Many clubs and organisations rotate the important role of introducing other speakers at their meetings. If you are relatively inexperienced at public speaking this is a great opportunity to practice and build your confidence.

When introducing other speakers you are aiming to create a favourable environment for them to present. If the right words are chosen you can put the audience into a receptive mood to listen. On the other hand a poor choice can leave the audience bored and restless.

Introductions are as different as the individuals involved. In presenting public speakers, each requires a separate approach, in the same way each hole in golf course is played a little differently from the other seventeen holes. Whether you get a high platform rating or a low golf score depends on the approach you chose.

The following tips will help you choose your approach to boost your platform score:

Plan Your Introductions

Introductions deserve more than impromptu fumbling. Learn about the speaker you are about to introduce. If you don't know the speaker, discover as much as you can about the speaker by getting to know them.

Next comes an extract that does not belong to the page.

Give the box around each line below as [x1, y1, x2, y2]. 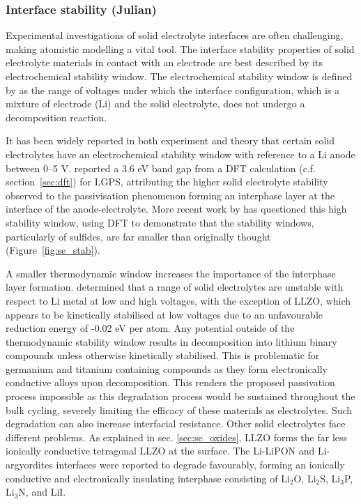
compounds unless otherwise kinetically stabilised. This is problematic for [6, 348, 320, 362]
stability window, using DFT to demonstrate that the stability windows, [6, 215, 314, 229]
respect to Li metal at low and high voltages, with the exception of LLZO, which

Try to answer the following questions;

What is their area of expertise?

What subject are they speaking on?

What do others say about them?

What business line are they in?

Plan carefully how you are going to introduce them to their audience and you will put them and their audience in "sync" with each other.

Length of Your Introduction

Be brief like good literature 'talk long enough to cover the details but be short enough to leave the audience wanting more. Your job is to build up the speaker not to give the speech or to make yourself the centre of attention. A custom to keep in mind is that the more well known the speaker the shorter the introduction needs to be.

Keep It Simple and Sincere

Do not over complicate your introductory speech. By keeping it simple you will not confuse the audience. Mean what you say about the speaker; do not exaggerate the speaker's experience or ability. You have the opportunity to spur on the modest speaker with a few well chosen words.

Structure of the Introduction A useful outline to use to structure your introduction is

- Opening remarks - start with an upbeat remark

- Biographical details about the speaker - who the speaker is?

- Topic of his speech - be brief - do not give the speech for him

- Thank the speaker and clearly pronounce his name

The introduction of guest speakers is a very important role. It can boost or detract from the audience's enjoyment of the speech. It is a great way to build your experience and confidence for your own public speaking. And if you enjoy the role introducing of speakers you could consider the more involved master of ceremonies role for further public speaking experience.